Auch die junge Christengemeinschaft ist mit dieser Frage konfrontiert. Die Menschen damals sehen einen riesigen Berg an Aufgaben vor sich, aber haben gar nicht die Kräfte, alles das zu tun, was ihnen vorschwebt. Jesus bringt das auf den Punkt, wenn er sagt: „Die Ernte ist groß, aber es gibt nur wenig Arbeiter.“ Das geht heute manchmal bei der Frage los: „Wer schleppt die Stühle?“ oder „Wer spült nach dem Fest?“ bis hin zu der Frage: „Wer feiert mit uns die Gottesdienste?“ oder „Wer sorgt dafür, dass in unserem Dorf oder unserer Siedlung die Frohe Botschaft unter die Menschen gebracht wird?“ oder „Wer hat Lust, in ein Priesterseminar zu gehen?“

Eine Zeitenwende bringt es mit sich, dass neue Themen auf den Tisch kommen (müssen): Wir brauchen eine neue und differenzierte Kultur unserer Gottesdienste, die nicht nur auf den Priester fixiert sind.

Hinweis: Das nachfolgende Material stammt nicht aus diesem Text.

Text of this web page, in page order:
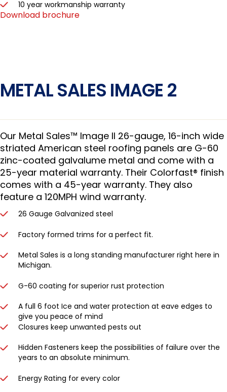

Uns begegnen Menschen, die bisher aufgrund ihrer sexuellen Orientierung außen vor waren. Die Entwicklung der Digitalisierung erfordert neue Fähigkeiten. Und der Hunger in der Welt und der Klimawandel braucht auch Menschen mit christlicher Überzeugung, die sich einmischen.

Wenn in Zukunft verstärkt in unserem Pastoralen Raum Wort-Gottes-Feiern angeboten werden, ist das ein deutliches Signal dafür, dass auch in der Kirche eine Zeitenwende im Gang ist. Sie fordert uns tatsächlich heraus, denn: Die Ernte ist groß… – bittet also den Herrn der Ernte. Letztlich brauchen wir dieses Vertrauen und einen hoffnungsvollen Blick in die Zukunft.